The previous battle was fought in 310 BC during the Second Samnite War (327-304 BC) between the Romans and a large coalition of Etruscan city-states. It was said to have been the largest battle between the two nations.
Unfortunately, this battle occurred in a period for which the books in The History of Rome by Livy, the most thorough ancient historian who wrote Roman history, have been lost and we do not have his thorough coverage. The best text is by Polybius, but this lacks important details. A fragment from Appian is confusing. There are many details about how the battle was fought.

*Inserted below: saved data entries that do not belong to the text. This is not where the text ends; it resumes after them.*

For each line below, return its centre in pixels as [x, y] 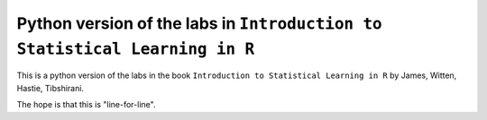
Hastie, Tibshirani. [51, 88]
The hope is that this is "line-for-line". [86, 105]
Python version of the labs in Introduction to [199, 23]

According to Polybius, the battle followed events which started with the siege of Arretium (Arezzo, in north-eastern Tuscany). Unspecified Gauls besieged Arretium and defeated the Romans who came to the aid of the city. The praetor Lucius Caecilius Metellus Denter died in the battle and was replaced by Manius Curius Dentatus. This places the event in 283 BC because Lucius Caeculius was a consul in 284 BC. Dentatus sent envoys to negotiate the release of Roman hostages, but they were killed. As a result, the Romans marched on Gaul and they were met by the Senones who were defeated in a pitched battle. The Senones were one of the Gallic tribes which lived in northern Italy. Polybius used the highly generic term Gaul. He meant Gallia Cisalpina (Gaul this side of the Alp from the Roman geographical viewpoint) which was the name the Romans gave the area of the Gauls of northern Italy (as opposed to Gallia Transalpina, Gaul the other side of the Alps, which referred to what is now southern France). It can be assumed that this clash with the Senones occurred in the ager Gallicus (the name the Romans gave to the area which had been conquered by the Senones), on the Adriatic coast (in modern Marche) as Polybius wrote that “the Romans invaded the territory of the Senones, killed most of them and drove the rest out of the country and founded the colony of Sena Gallia (Senigalia). Polybius did not specify who led this Roman campaign.